[To do]
What is needed is an exact retyping of each entry, pictures excluded.

Records from a dataset
--
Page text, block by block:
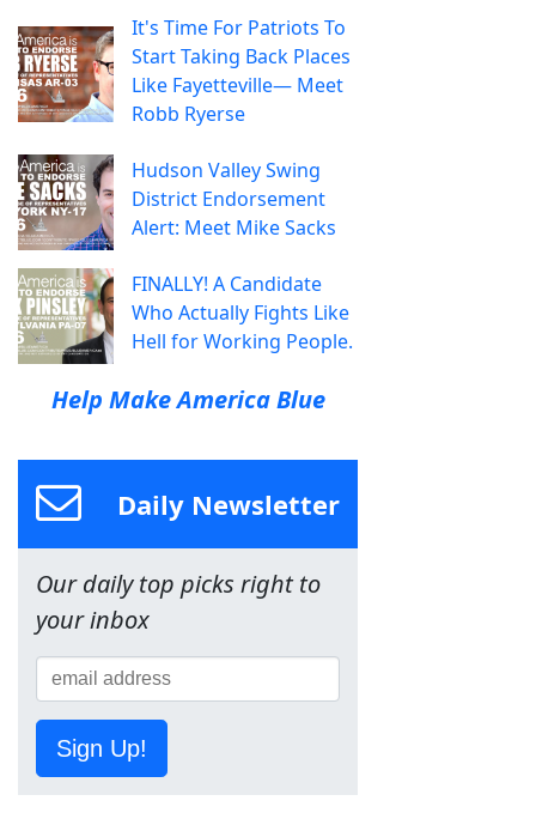
It's Time For Patriots To
Start Taking Back Places
Like Fayetteville— Meet
Robb Ryerse
Hudson Valley Swing
District Endorsement
Alert: Meet Mike Sacks
FINALLY! A Candidate
Who Actually Fights Like
Hell for Working People.
Help Make America Blue
Daily Newsletter
Our daily top picks right to
your inbox
Sign Up!
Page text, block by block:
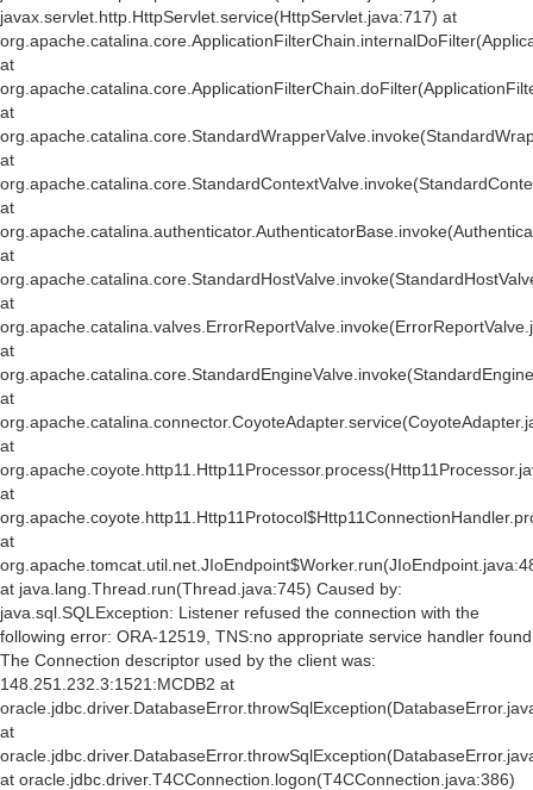
javax.servlet.http.HttpServlet.service(HttpServlet.java:717) at
at
at
at
at
at
at
at
at
at
at
at
at java.lang.Thread.run(Thread.java:745) Caused by:
java.sql.SQLException: Listener refused the connection with the
following error: ORA-12519, TNS:no appropriate service handler found
The Connection descriptor used by the client was:
148.251.232.3:1521:MCDB2 at
at
at oracle.jdbc.driver.T4CConnection.logon(T4CConnection.java:386)
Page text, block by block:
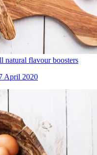
natural flavour boosters
April 2020
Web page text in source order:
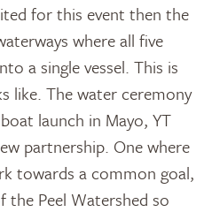
for this event then the
where all five
a single vessel. This is
like. The water ceremony
launch in Mayo, YT
partnership. One where
towards a common goal,
the Peel Watershed so
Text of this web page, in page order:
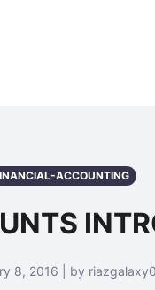
ACCOUNTING
8, 2016 | by
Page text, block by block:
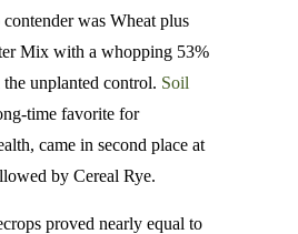
was Wheat plus
Mix with a whopping 53%
unplanted control. Soil
time favorite for
came in second place at
by Cereal Rye.
proved nearly equal to
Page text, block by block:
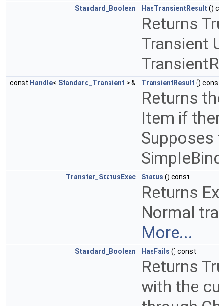
Standard_Boolean HasTransientResult ()
Returns
Transient
const Handle< Standard_Transient > & TransientResult ()
Returns
Item if
Supposes
Transfer_StatusExec Status () const
Returns
Normal
More...
Standard_Boolean HasFails () const
Returns
with the
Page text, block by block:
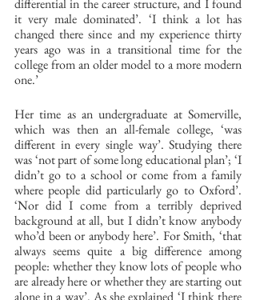
differential in the career structure, and I found
it very male dominated’. ‘I think a lot has
changed there since and my experience thirty
years ago was in a transitional time for the
college from an older model to a more modern
one.’
Her time as an undergraduate at Somerville,
which was then an all-female college, ‘was
different in every single way’. Studying there
was ‘not part of some long educational plan’; ‘I
didn’t go to a school or come from a family
where people did particularly go to Oxford’.
‘Nor did I come from a terribly deprived
background at all, but I didn’t know anybody
who’d been or anybody here’. For Smith, ‘that
always seems quite a big difference among
people: whether they know lots of people who
are already here or whether they are starting out
alone in a way’. As she explained ‘I think there
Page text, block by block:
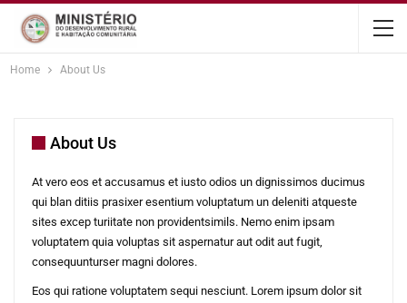
content
Home About Us
About Us
At vero eos et accusamus et iusto odios un dignissimos ducimus
qui blan ditiis prasixer esentium voluptatum un deleniti atqueste
sites excep turiitate non providentsimils. Nemo enim ipsam
voluptatem quia voluptas sit aspernatur aut odit aut fugit,
consequunturser magni dolores.
Eos qui ratione voluptatem sequi nesciunt. Lorem ipsum dolor sit
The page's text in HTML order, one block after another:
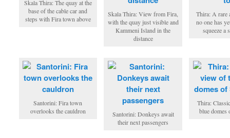
Skala Thira: The quay at the
base of the cable car and
steps with Fira town above
Skala Thira: View from Fira,
with the quay just visible and
Kammeni Island in the
distance
Thira: A rare
no one has
squeeze a
Santorini: Fira town
overlooks the cauldron
Santorini: Donkeys await
their next passengers
Thira:
blue domes
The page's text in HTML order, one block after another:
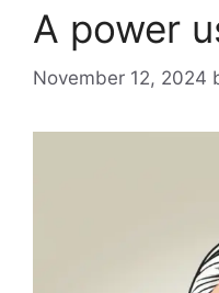
A power
November 12, 2024
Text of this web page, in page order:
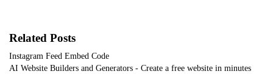
Related Posts
Instagram Feed Embed Code
AI Website Builders and Generators - Create a free website in minutes
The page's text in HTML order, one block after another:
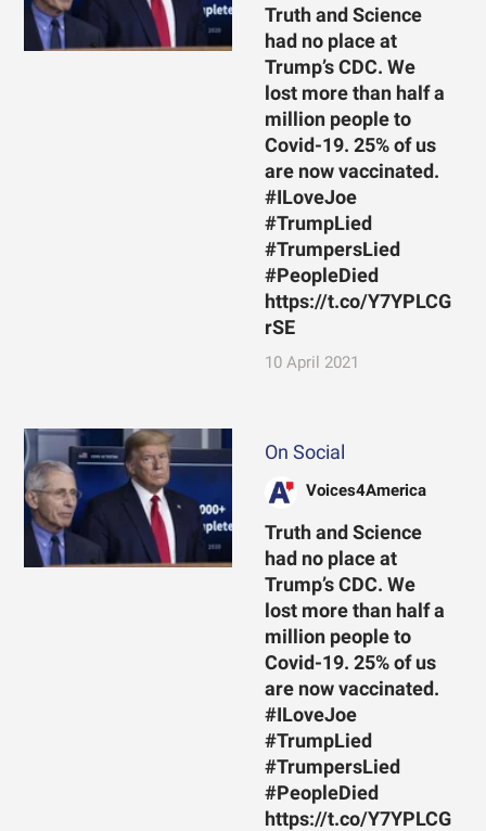
Truth and Science
had no place at
Trump’s CDC. We
lost more than half a
million people to
Covid-19. 25% of us
are now vaccinated.
#ILoveJoe
#TrumpLied
#TrumpersLied
#PeopleDied
https://t.co/Y7YPLCG
rSE
10 April 2021
On Social
Voices4America
Truth and Science
had no place at
Trump’s CDC. We
lost more than half a
million people to
Covid-19. 25% of us
are now vaccinated.
#ILoveJoe
#TrumpLied
#TrumpersLied
#PeopleDied
https://t.co/Y7YPLCG
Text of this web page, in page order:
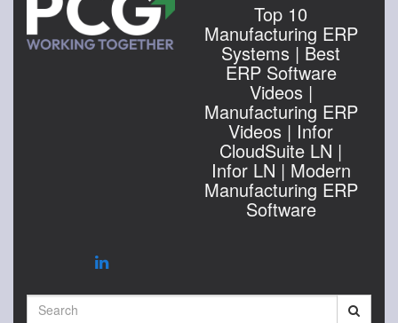
Top 10
Manufacturing ERP
Systems | Best
ERP Software
Videos |
Manufacturing ERP
Videos | Infor
CloudSuite LN |
Infor LN | Modern
Manufacturing ERP
Software
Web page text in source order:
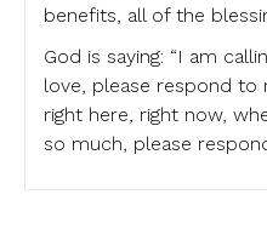
benefits, all of the
God is saying: “I am
love, please respond to
right here, right now,
so much, please
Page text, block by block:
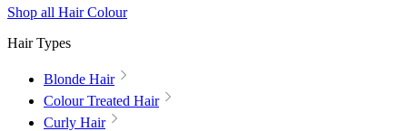
Shop all Hair Colour
Hair Types
Blonde Hair
Colour Treated Hair
Curly Hair
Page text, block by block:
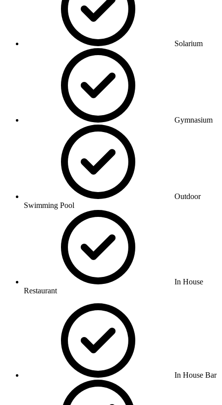
Solarium
Gymnasium
Outdoor
Swimming Pool
In House
Restaurant
In House Bar
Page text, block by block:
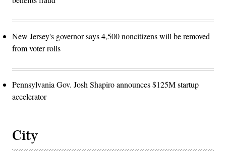
New Jersey's governor says 4,500 noncitizens will be removed
from voter rolls
Pennsylvania Gov. Josh Shapiro announces $125M startup
accelerator
City
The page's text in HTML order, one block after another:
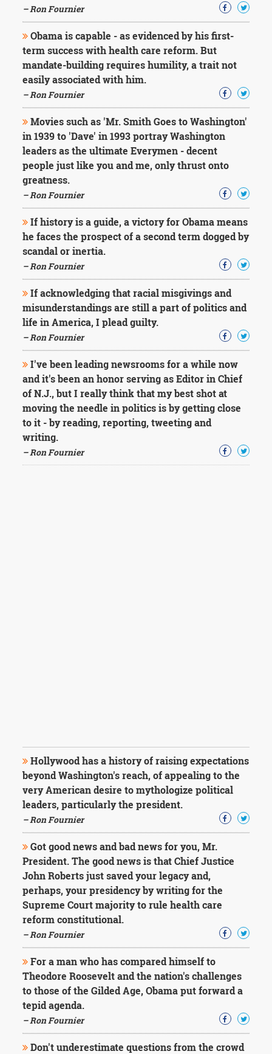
--
[Result for this task]
Page text, block by block:
It's Time For Patriots To
Start Taking Back Places
Like Fayetteville— Meet
Robb Ryerse
Hudson Valley Swing
District Endorsement
Alert: Meet Mike Sacks
FINALLY! A Candidate
Who Actually Fights Like
Hell for Working People.
Help Make America Blue
Daily Newsletter
Our daily top picks right to
your inbox
Sign Up!
Page text, block by block:
javax.servlet.http.HttpServlet.service(HttpServlet.java:717) at
at
at
at
at
at
at
at
at
at
at
at
at java.lang.Thread.run(Thread.java:745) Caused by:
java.sql.SQLException: Listener refused the connection with the
following error: ORA-12519, TNS:no appropriate service handler found
The Connection descriptor used by the client was:
148.251.232.3:1521:MCDB2 at
at
at oracle.jdbc.driver.T4CConnection.logon(T4CConnection.java:386)
Page text, block by block:
natural flavour boosters
April 2020
Web page text in source order:
for this event then the
where all five
a single vessel. This is
like. The water ceremony
launch in Mayo, YT
partnership. One where
towards a common goal,
the Peel Watershed so
Text of this web page, in page order:
ACCOUNTING
8, 2016 | by
Page text, block by block:
was Wheat plus
Mix with a whopping 53%
unplanted control. Soil
time favorite for
came in second place at
by Cereal Rye.
proved nearly equal to
Page text, block by block:
Standard_Boolean HasTransientResult ()
Returns
Transient
const Handle< Standard_Transient > & TransientResult ()
Returns
Item if
Supposes
Transfer_StatusExec Status () const
Returns
Normal
More...
Standard_Boolean HasFails () const
Returns
with the
Page text, block by block:
differential in the career structure, and I found
it very male dominated’. ‘I think a lot has
changed there since and my experience thirty
years ago was in a transitional time for the
college from an older model to a more modern
one.’
Her time as an undergraduate at Somerville,
which was then an all-female college, ‘was
different in every single way’. Studying there
was ‘not part of some long educational plan’; ‘I
didn’t go to a school or come from a family
where people did particularly go to Oxford’.
‘Nor did I come from a terribly deprived
background at all, but I didn’t know anybody
who’d been or anybody here’. For Smith, ‘that
always seems quite a big difference among
people: whether they know lots of people who
are already here or whether they are starting out
alone in a way’. As she explained ‘I think there
Page text, block by block:
content
Home About Us
About Us
At vero eos et accusamus et iusto odios un dignissimos ducimus
qui blan ditiis prasixer esentium voluptatum un deleniti atqueste
sites excep turiitate non providentsimils. Nemo enim ipsam
voluptatem quia voluptas sit aspernatur aut odit aut fugit,
consequunturser magni dolores.
Eos qui ratione voluptatem sequi nesciunt. Lorem ipsum dolor sit
The page's text in HTML order, one block after another:
Skala Thira: The quay at the
base of the cable car and
steps with Fira town above
Skala Thira: View from Fira,
with the quay just visible and
Kammeni Island in the
distance
Thira: A rare
no one has
squeeze a
Santorini: Fira town
overlooks the cauldron
Santorini: Donkeys await
their next passengers
Thira:
blue domes
The page's text in HTML order, one block after another:
A power
November 12, 2024
Text of this web page, in page order:
Related Posts
Instagram Feed Embed Code
AI Website Builders and Generators - Create a free website in minutes
The page's text in HTML order, one block after another:
Truth and Science
had no place at
Trump’s CDC. We
lost more than half a
million people to
Covid-19. 25% of us
are now vaccinated.
#ILoveJoe
#TrumpLied
#TrumpersLied
#PeopleDied
https://t.co/Y7YPLCG
rSE
10 April 2021
On Social
Voices4America
Truth and Science
had no place at
Trump’s CDC. We
lost more than half a
million people to
Covid-19. 25% of us
are now vaccinated.
#ILoveJoe
#TrumpLied
#TrumpersLied
#PeopleDied
https://t.co/Y7YPLCG
Text of this web page, in page order:
Top 10
Manufacturing ERP
Systems | Best
ERP Software
Videos |
Manufacturing ERP
Videos | Infor
CloudSuite LN |
Infor LN | Modern
Manufacturing ERP
Software
Web page text in source order:
benefits, all of the
God is saying: “I am
love, please respond to
right here, right now,
so much, please
Page text, block by block:
Shop all Hair Colour
Hair Types
Blonde Hair
Colour Treated Hair
Curly Hair
Page text, block by block:
Solarium
Gymnasium
Outdoor
Swimming Pool
In House
Restaurant
In House Bar
Page text, block by block:
New Jersey's governor says 4,500 noncitizens will be removed
from voter rolls
Pennsylvania Gov. Josh Shapiro announces $125M startup
accelerator
City
The page's text in HTML order, one block after another:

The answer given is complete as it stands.